Here is the cmd I ran:
$SMRT_ROOT/smrtcmds/bin/pbcromwell run pb_hgap4 \
-e /data2/raw_reads/subreadset.xml \
--task-option hgap4_aggressive_asm=False \
--task-option hgap4_genome_length=2000000000 \
--task-option hgap4_seed_coverage=30
--task-option hgap4_seed_length_cutoff=-1 \
--task-option hgap4_falcon_advanced="" \
--task-option consensus_algorithm="arrow" \
--task-option dataset_filters="" \
--task-option downsample_factor=6 \
--task-option mapping_min_concordance=70.0 \
--task-option mapping_min_length=50 \
--task-option mapping_biosample_name="" \
--task-option mapping_pbmm2_overrides="" \
--task-option consolidate_aligned_bam=False \
--config /data2/falcon_test/local.cromwell.conf \
--nproc 64
Error message in downsample1/cromwell_out/cromwell-executions/pb_hgap4/6ef4ad19-0ce6-4b40-b5f7-85759ca5e73a/call-falcon/falcon/a6452512-46a6-4c9d-9318-84d8ea229e58/call-task__0_rawreads__tan_apply/shard-16/execution/stderr
+ python3 -m falcon_kit.mains.cromwell_run_uows_tar --nproc=4 --nproc-per-uow=4 --uows-tar-fn=/data2/falcon_test/downsample1/cromwell_out/cromwell-executions/pb_hgap4/6ef4ad19-0ce6-4b40-b5f7-85759ca5e73a/ca
ll-falcon/falcon/a6452512-46a6-4c9d-9318-84d8ea229e58/call-task__0_rawreads__tan_apply/shard-16/inputs/-461551164/some-units-of-work.16.tar --tool=datander
falcon-kit 1.8.1 (pip thinks "falcon-kit 1.8.1+git.449fe5cb421c39a39795b4889d6ba47d459dfc9d")

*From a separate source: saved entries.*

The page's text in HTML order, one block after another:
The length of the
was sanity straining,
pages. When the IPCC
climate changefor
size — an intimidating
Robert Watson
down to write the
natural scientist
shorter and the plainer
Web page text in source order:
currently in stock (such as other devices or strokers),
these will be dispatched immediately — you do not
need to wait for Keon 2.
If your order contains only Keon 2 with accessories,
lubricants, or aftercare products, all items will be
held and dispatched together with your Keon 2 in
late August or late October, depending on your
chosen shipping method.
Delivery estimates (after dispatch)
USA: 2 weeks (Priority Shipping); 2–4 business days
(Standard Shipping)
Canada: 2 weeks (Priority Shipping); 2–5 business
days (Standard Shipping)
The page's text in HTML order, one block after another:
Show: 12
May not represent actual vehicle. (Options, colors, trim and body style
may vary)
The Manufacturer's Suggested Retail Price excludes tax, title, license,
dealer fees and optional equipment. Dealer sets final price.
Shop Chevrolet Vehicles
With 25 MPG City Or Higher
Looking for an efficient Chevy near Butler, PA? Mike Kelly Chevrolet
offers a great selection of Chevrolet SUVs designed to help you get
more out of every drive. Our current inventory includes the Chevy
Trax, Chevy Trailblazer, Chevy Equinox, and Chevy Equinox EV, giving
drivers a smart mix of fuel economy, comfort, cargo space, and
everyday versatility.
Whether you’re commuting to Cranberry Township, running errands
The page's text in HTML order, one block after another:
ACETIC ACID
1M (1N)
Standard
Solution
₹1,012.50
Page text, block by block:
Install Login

pypeflow 2.3.0+git.03eda6364441793b24845ef5b8d1ef8c58ce1cf4
INFO:root:For multiprocessing, parallel njobs=1 (cpu_count=64, nproc=4, nproc_per_uow=4)

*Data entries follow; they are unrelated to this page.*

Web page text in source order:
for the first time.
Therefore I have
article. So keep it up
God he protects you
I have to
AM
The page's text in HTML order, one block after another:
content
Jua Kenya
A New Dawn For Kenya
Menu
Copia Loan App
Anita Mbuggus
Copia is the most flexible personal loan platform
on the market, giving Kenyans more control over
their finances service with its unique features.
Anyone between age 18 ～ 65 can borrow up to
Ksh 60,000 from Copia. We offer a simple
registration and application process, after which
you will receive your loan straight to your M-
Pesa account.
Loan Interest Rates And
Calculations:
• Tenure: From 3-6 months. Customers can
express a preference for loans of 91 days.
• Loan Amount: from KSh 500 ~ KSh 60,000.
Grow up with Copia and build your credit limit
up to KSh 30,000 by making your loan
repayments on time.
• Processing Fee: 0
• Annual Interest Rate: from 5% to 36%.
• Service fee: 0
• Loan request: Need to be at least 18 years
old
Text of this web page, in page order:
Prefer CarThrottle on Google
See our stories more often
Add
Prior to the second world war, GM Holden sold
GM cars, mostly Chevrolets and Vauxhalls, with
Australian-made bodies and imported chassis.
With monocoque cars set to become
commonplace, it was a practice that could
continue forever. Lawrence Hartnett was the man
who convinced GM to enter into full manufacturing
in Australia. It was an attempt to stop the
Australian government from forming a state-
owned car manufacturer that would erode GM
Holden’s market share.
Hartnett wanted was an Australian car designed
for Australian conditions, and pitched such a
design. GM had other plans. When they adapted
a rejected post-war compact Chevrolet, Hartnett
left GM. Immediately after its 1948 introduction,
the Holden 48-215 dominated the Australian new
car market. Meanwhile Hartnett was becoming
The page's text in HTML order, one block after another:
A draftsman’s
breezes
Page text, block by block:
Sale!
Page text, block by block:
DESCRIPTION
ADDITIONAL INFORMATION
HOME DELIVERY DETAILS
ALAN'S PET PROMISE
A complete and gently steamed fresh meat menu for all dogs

INFO:root:$('tar --strip-components=1 -xvf /data2/falcon_test/downsample1/cromwell_out/cromwell-executions/pb_hgap4/6ef4ad19-0ce6-4b40-b5f7-85759ca5e73a/call-falcon/falcon/a6452512-46a6-4c9d-9318-84d8ea229e
58/call-task__0_rawreads__tan_apply/shard-16/inputs/-461551164/some-units-of-work.16.tar')

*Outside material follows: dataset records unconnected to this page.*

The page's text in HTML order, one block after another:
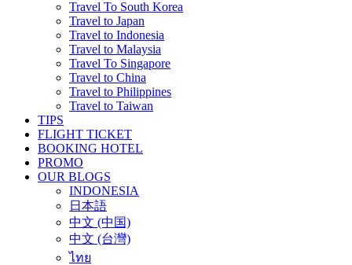
Travel To South Korea
Travel to Japan
Travel to Indonesia
Travel to Malaysia
Travel To Singapore
Travel to China
Travel to Philippines
Travel to Taiwan
TIPS
FLIGHT TICKET
BOOKING HOTEL
PROMO
OUR BLOGS
INDONESIA
日本語
中文 (中国)
中文 (台灣)
ไทย
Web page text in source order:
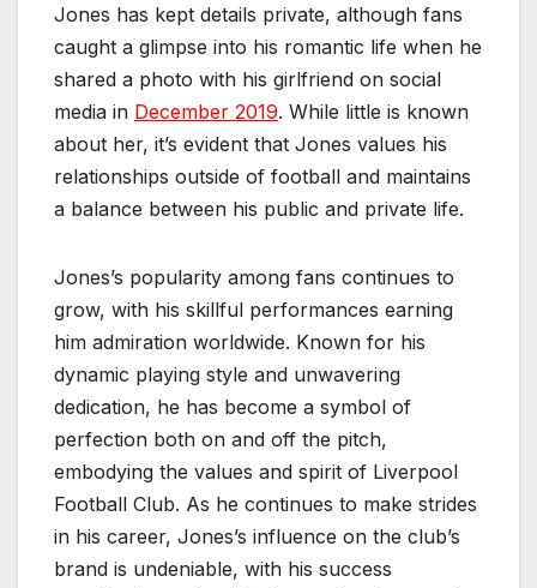
Jones has kept details private, although fans
caught a glimpse into his romantic life when he
shared a photo with his girlfriend on social
media in December 2019. While little is known
about her, it’s evident that Jones values his
relationships outside of football and maintains
a balance between his public and private life.
Jones’s popularity among fans continues to
grow, with his skillful performances earning
him admiration worldwide. Known for his
dynamic playing style and unwavering
dedication, he has become a symbol of
perfection both on and off the pitch,
embodying the values and spirit of Liverpool
Football Club. As he continues to make strides
in his career, Jones’s influence on the club’s
brand is undeniable, with his success
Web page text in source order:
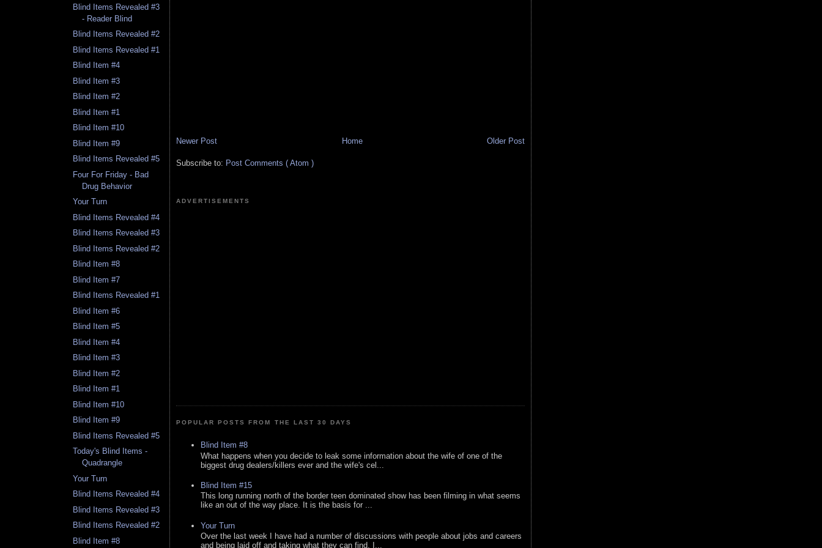
Blind Items Revealed #3
- Reader Blind
Blind Items Revealed #2
Blind Items Revealed #1
Blind Item #4
Blind Item #3
Blind Item #2
Blind Item #1
Blind Item #10
Blind Item #9
Blind Items Revealed #5
Four For Friday - Bad
Drug Behavior
Your Turn
Blind Items Revealed #4
Blind Items Revealed #3
Blind Items Revealed #2
Blind Item #8
Blind Item #7
Blind Items Revealed #1
Blind Item #6
Blind Item #5
Blind Item #4
Blind Item #3
Blind Item #2
Blind Item #1
Blind Item #10
Blind Item #9
Blind Items Revealed #5
Today's Blind Items -
Quadrangle
Your Turn
Blind Items Revealed #4
Blind Items Revealed #3
Blind Items Revealed #2
Blind Item #8
Newer Post Older Post
Home
Subscribe to: Post Comments ( Atom )
ADVERTISEMENTS
POPULAR POSTS FROM THE LAST 30 DAYS
Blind Item #8
What happens when you decide to leak some information about the wife of one of the
biggest drug dealers/killers ever and the wife's cel...
Blind Item #15
This long running north of the border teen dominated show has been filming in what seems
like an out of the way place. It is the basis for ...
Your Turn
Over the last week I have had a number of discussions with people about jobs and careers
and being laid off and taking what they can find. I...

INFO:root:Started a worker in 55894 from parent 55879
INFO:root:running 1 units-of-work, 1 at a time...
[55894]starting run_uow('./uow-0016')
[55894]maxrss: 22012
INFO:root:CD: './uow-0016' <- '/data2/falcon_test/downsample1/cromwell_out/cromwell-executions/pb_hgap4/6ef4ad19-0ce6-4b40-b5f7-85759ca5e73a/call-falcon/falcon/a6452512-46a6-4c9d-9318-84d8ea229e58/call-task
__0_rawreads__tan_apply/shard-16/execution'
INFO:root:$('bash -vex uow.sh')
datander -v -P. raw_reads.65 raw_reads.66 raw_reads.67 raw_reads.68
+ datander -v -P. raw_reads.65 raw_reads.66 raw_reads.67 raw_reads.68
uow.sh: line 1: 55900 Killed datander -v -P. raw_reads.65 raw_reads.66 raw_reads.67 raw_reads.68
WARNING:root:Call 'bash -vex uow.sh' returned 35072.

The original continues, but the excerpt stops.